CVE-2017-11742 in expat
Summary
by MITRE
The writeRandomBytes_RtlGenRandom function in xmlparse.c in libexpat in Expat 2.2.1 and 2.2.2 on Windows allows local users to gain privileges via a Trojan horse ADVAPI32.DLL in the current working directory because of an untrusted search path, aka DLL hijacking.
Be aware that VulDB is the high quality source for vulnerability data.
Analysis
by VulDB Data Team • 12/14/2022
The vulnerability identified as CVE-2017-11742 represents a critical privilege escalation flaw in the Expat XML parser library version 2.2.1 and 2.2.2 on Windows systems. This vulnerability stems from improper handling of dynamic library loading within the writeRandomBytes_RtlGenRandom function located in xmlparse.c, creating an exploitable untrusted search path condition that enables local attackers to execute malicious code with elevated privileges. The flaw specifically affects systems where the Expat library is used for XML processing and where the application running with elevated privileges loads the vulnerable library.

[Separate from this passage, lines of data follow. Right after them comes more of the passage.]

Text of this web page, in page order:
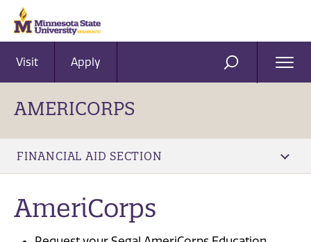
Visit Apply SEARCH
AMERICORPS
FINANCIAL AID SECTION
AmeriCorps
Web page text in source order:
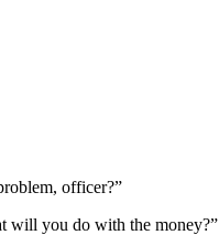
officer?”
will you do with the money?”
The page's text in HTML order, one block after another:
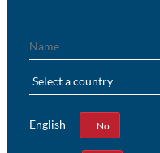
English
Yes No
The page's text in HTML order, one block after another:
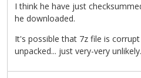
I think he have just
he downloaded.
It's possible that 7z file is
unpacked... just very-very unlikely.
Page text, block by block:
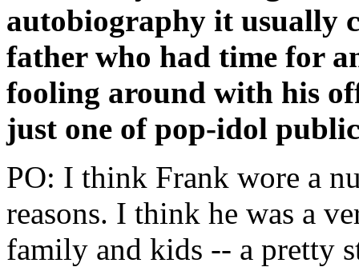
autobiography it usually
father who had time for
fooling around with his
just one of pop-idol
PO: I think Frank wore a
reasons. I think he was a
family and kids -- a pretty
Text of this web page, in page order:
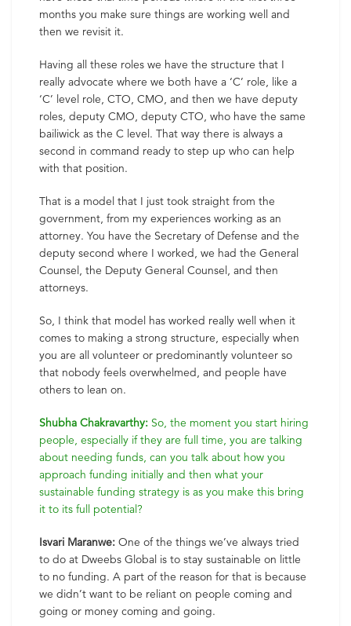
months you make sure things are working well and
then we revisit it.
Having all these roles we have the structure that I
really advocate where we both have a ‘C’ role, like a
‘C’ level role, CTO, CMO, and then we have deputy
roles, deputy CMO, deputy CTO, who have the same
bailiwick as the C level. That way there is always a
second in command ready to step up who can help
with that position.
That is a model that I just took straight from the
government, from my experiences working as an
attorney. You have the Secretary of Defense and the
deputy second where I worked, we had the General
Counsel, the Deputy General Counsel, and then
attorneys.
So, I think that model has worked really well when it
comes to making a strong structure, especially when
you are all volunteer or predominantly volunteer so
that nobody feels overwhelmed, and people have
others to lean on.
Shubha Chakravarthy: So, the moment you start hiring
people, especially if they are full time, you are talking
about needing funds, can you talk about how you
approach funding initially and then what your
sustainable funding strategy is as you make this bring
it to its full potential?
Isvari Maranwe: One of the things we’ve always tried
to do at Dweebs Global is to stay sustainable on little
to no funding. A part of the reason for that is because
we didn’t want to be reliant on people coming and
going or money coming and going.
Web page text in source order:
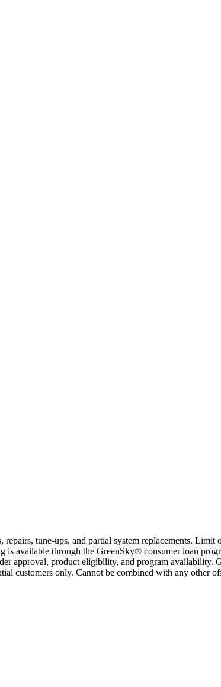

The technical root cause of this vulnerability lies in the insecure dynamic library loading mechanism that occurs when the Expat library attempts to generate random bytes for cryptographic purposes. When the writeRandomBytes_RtlGenRandom function executes, it loads the ADVAPI32.DLL library without specifying a full path, relying on the Windows library search order. This search order first checks the current working directory before examining system directories, creating an opportunity for attackers to place a malicious ADVAPI32.DLL file in the same directory as the vulnerable application. This behavior aligns with CWE-426, which describes the insecure use of a command or API that allows an attacker to inject code into a process, and specifically maps to the DLL hijacking attack pattern.
The operational impact of this vulnerability is significant as it allows local attackers to escalate their privileges from standard user level to system level execution. Attackers can exploit this by placing a malicious ADVAPI32.DLL file in the directory where an application using the vulnerable Expat library is executed, particularly when that application runs with elevated privileges. This creates a persistent threat vector where the attacker's malicious DLL is loaded and executed whenever the vulnerable application performs XML parsing operations that trigger the random byte generation function. The attack requires no network connectivity and can be executed locally, making it particularly dangerous in environments where applications run with administrative privileges.
From a cybersecurity perspective, this vulnerability demonstrates the importance of proper DLL loading practices and adherence to the principle of least privilege. The flaw enables attackers to bypass traditional security controls by exploiting the trusted search path behavior of Windows applications. Organizations should implement mitigations including patching to Expat versions 2.2.3 and later, where the vulnerability has been resolved through proper path resolution for dynamic library loading. Additionally, system administrators should employ application whitelisting solutions, monitor for suspicious DLL loading activities, and ensure that applications running with elevated privileges are not executed from directories writable by unprivileged users. The vulnerability also highlights the need for comprehensive security testing of third-party libraries, particularly those handling cryptographic operations, and aligns with ATT&CK techniques covering privilege escalation through DLL hijacking and malicious file execution.